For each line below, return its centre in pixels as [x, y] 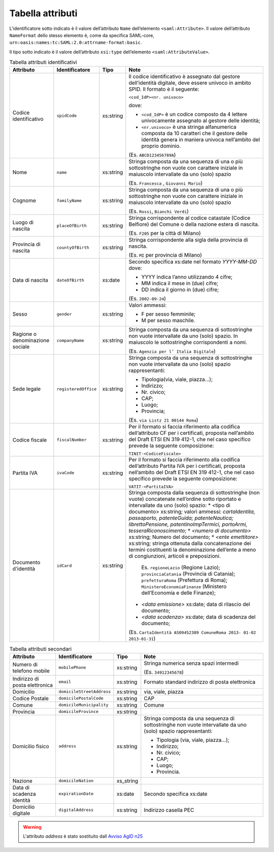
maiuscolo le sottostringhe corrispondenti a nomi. [188, 343]
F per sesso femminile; [168, 314]
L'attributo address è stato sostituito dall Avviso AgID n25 [83, 836]
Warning [32, 827]
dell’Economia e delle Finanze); [178, 593]
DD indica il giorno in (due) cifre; [180, 290]
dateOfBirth [71, 280]
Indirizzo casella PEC [169, 810]
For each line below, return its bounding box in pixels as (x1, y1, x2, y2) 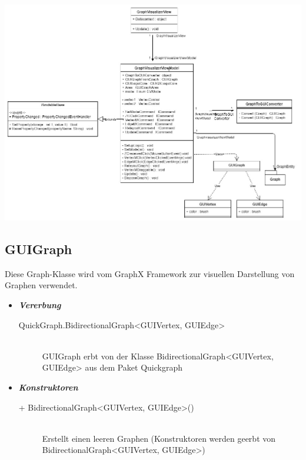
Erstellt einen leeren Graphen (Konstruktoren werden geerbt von (42, 432, 276, 444)
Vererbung (18, 299, 61, 311)
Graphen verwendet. (5, 279, 78, 291)
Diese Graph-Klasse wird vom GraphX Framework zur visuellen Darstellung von (5, 267, 295, 279)
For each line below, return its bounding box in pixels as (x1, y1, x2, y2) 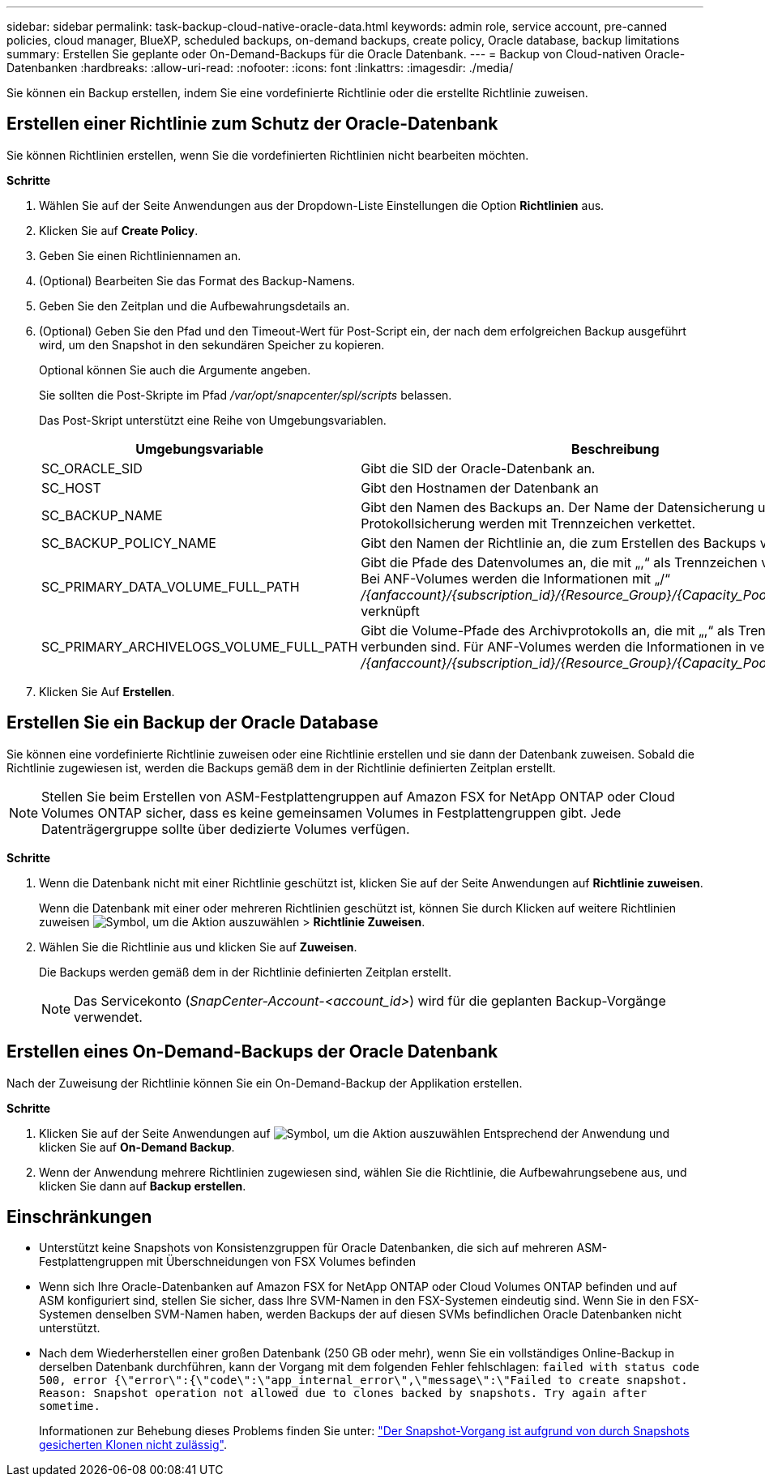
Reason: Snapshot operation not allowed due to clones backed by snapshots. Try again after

| Work required |
Print the lines from the one that contains "Vererbung (18, 299, 61, 311)" through the last line of the data, exactly and in full, and no other lines. Pictures are not part of the copy.

| Answer section |
Vererbung (18, 299, 61, 311)
Graphen verwendet. (5, 279, 78, 291)
Diese Graph-Klasse wird vom GraphX Framework zur visuellen Darstellung von (5, 267, 295, 279)
For each line below, return its bounding box in pixels as (x1, y1, x2, y2) 
Reason: Snapshot operation not allowed due to clones backed by snapshots. Try again after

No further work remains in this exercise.